Mais Acemoglu estime que ces chiffres sont excessivement optimistes, dans la mesure où les estimations de l’automatisation de tâches faciles à apprendre. Or, l’IA aura plus de difficultés à prendre en charge les autres tâches, notamment parce qu’elles impliquent des interactions plus complexes entre l’action et le contexte. En prenant en compte le fait que les tâches prises en charge par l’IA seront de plus en plus difficiles à apprendre, Acemoglu revoit ses estimations à la baisse et conclut que l’IA ne devrait accroître la PGF que de moins de 0,55 % d’ici dix ans.
Dans la mesure où l’automatisation et la complémentarité de tâches devraient entraîner un plus grand investissement, l’impact sur le PIB devrait être plus important que le seul impact sur la PGF, mais il reste modeste selon Acemoglu : d’après ses estimations, le PIB américain ne devrait augmenter que de 0,9 % à 1,1 % si l’IA n’entraîne qu’une faible hausse de l’investissement et de 1,6 % à 1,8 % si elle entraîne un grand boom de l’investissement.
Acemoglu conclut son analyse en évoquant brièvement les effets pervers associés à l’IA, notamment la désinformation ; celle-ci est notamment favorisée par la création d’images et de vidéos de synthèse formellement réalistes.
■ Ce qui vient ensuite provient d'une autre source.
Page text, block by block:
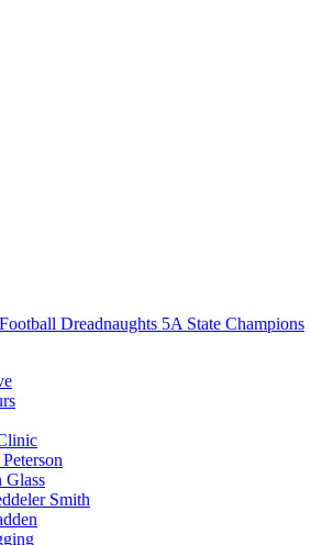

Ces effets pervers pourraient non seulement peser sur l’activité économique, mais aussi fortement réduire le bien-être des populations. Mais le risque est aussi existentiel : l’IA pourrait conduire à l’apparition d’une superintelligence dont les fins et les valeurs ne sont pas alignées sur celles de l’humanité. Un tel avènement pourrait entraîner des catastrophes, voire même l’extinction de l’espèce humaine.
Charles Jones (2016) avait déjà mis en regard les bénéfices des nouvelles technologies et leurs coûts potentiels en termes de vies perdues, par exemple avec le nucléaire, qui augmente l’offre énergétique, mais peut aussi détruire des vies avec les accidents nucléaires et l’usage des armes nucléaires. Jones affirmait qu’à mesure que l’on s’enrichissait, il pouvait être optimal de ralentir le rythme de la croissance économique ou, du moins, de réorienter l’innovation vers le développement de technologies sauveuses de vie. Jones (2023) estime que le potentiel de destruction de l’IA est corrélé à son potentiel de stimulation de la croissance, si bien que son développement est une épée à double tranchant. Il s’est alors demandé quel pourrait être l’usage optimal de l’IA. Il estime que celle-ci dépend à la fois de la forme de la fonction d’utilité de la population et de son degré d’aversion au risque. Pour Daron Acemoglu et Todd Lensman (2023), l’éventualité que les dommages provoqués par l’IA soient irréversibles justifie une attitude attentiste même si la population est neutre au risque : l’adoption d’une innovation comme l’IA doit certainement être freinée pour permettre d’en évaluer les risques.